One possible explanation of confusion about the effective date is that misleading information has been spread by legislators, the media and even the nation's chief executive.

For example, during a speech this month in Portland, Maine, even President Barack Obama said the extension of coverage to adult children would start this year.

In fact, the effective date is the first day of the plan year that begins six months after the March 23 enactment of the law. Given that the vast majority of employer health care plans begin their plan years on Jan. 1, the requirement would not apply to most plans until Jan. 1, 2011.

Also contributing to the confusion was the unusual way the legislation was passed as well as 11th-hour changes.
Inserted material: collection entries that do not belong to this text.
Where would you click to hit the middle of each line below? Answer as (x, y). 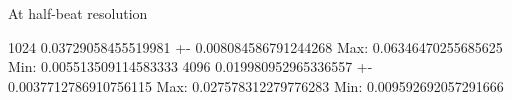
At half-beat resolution (78, 13)
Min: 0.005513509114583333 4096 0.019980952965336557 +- (190, 66)
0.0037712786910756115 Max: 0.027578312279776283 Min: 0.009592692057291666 (256, 85)
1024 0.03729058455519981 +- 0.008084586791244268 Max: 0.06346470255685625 (255, 46)
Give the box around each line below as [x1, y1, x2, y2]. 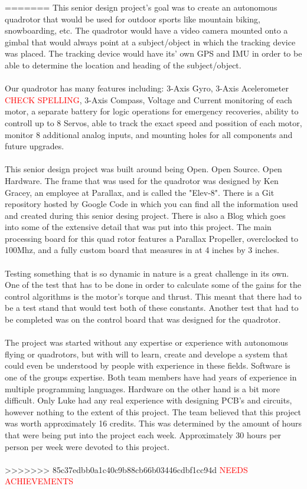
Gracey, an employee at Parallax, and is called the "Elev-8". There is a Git [5, 186, 275, 198]
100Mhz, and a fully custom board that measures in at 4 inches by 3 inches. [5, 244, 279, 256]
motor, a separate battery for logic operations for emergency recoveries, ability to [5, 105, 299, 117]
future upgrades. [5, 140, 64, 152]
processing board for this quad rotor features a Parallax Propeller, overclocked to [5, 232, 298, 244]
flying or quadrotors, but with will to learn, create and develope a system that [5, 347, 288, 360]
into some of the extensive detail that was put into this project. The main [5, 221, 272, 233]
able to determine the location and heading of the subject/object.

For example, under the main health care reform bill that Congress passed, the extension of coverage would not have applied if an employee's adult child were married.

But a budget reconciliation bill that Congress passed in addition to the main legislation made the marital status irrelevant in determining whether an adult child is eligible for coverage from a parent's employer-provided plan.

Yet another source of confusion, consultants say, is how long coverage must be extended due to wording of the law. While one part of the law says employers must extend coverage until an adult child's 26th birthday, coverage can be continued on a tax-favored basis for adult children through the end of the year in which the child turned 26.

The biggest reason for another wave of questions bombarding employers is enormous employee interest in the extension due to the recession and the nation's high unemployment rate.

When the economy was booming, students graduating from school often quickly found jobs and coverage under their employer's plan. Now, some new graduates have to wait a lot longer to be hired, leaving them exposed to medical bills when their coverage eligibility through a parent's plan runs out.

“In the current economic environment, parents are very anxious for their children to continue coverage,” said Michael Thompson, a principal with PricewaterhouseCoopers L.L.P. in New York.

When employees' children lose employer-paid coverage due to “age-out” stipulations, they can continue that coverage under COBRA, but they have to pay the full premium and coverage is limited to 18 months.

To ease employee confusion and provide accurate information, some employers are mailing notices and posting messages on corporate Web sites about highlights of the extension.

For example, the nation's largest employer—the U.S. government—last week informed employees via a Web posting and e-mail about key provisions of the age 26 coverage extension, including the Jan. 1, 2011, effective date. It also said additional information would be provided prior to November open enrollment when employees make their health care plan selections for the next year.

Consultants say providing information now, even in abbreviated form, will reduce confusion and the burden on corporate human resources departments.

“Be proactive. That is the smart thing to do. You minimize questions now and demonstrate to employees that you are on top of the issue,” Mr. Abbott said.


Adult child coverage

How the new health care coverage mandate for young adult children will work

■ Coverage must be extended to employees' adult children to age 26 unless he or she is eligible for coverage from another employer.

■ Beginning in 2014, coverage must be offered even if the adult child is eligible for other employer coverage.

■ The mandate is effective the first day of the plan year that starts six months after March 23.

■ Coverage must be extended even if the adult child is married.

■ Mandate applies to self-funded and insured plans, but states can impose more stringent requirements on insured plans.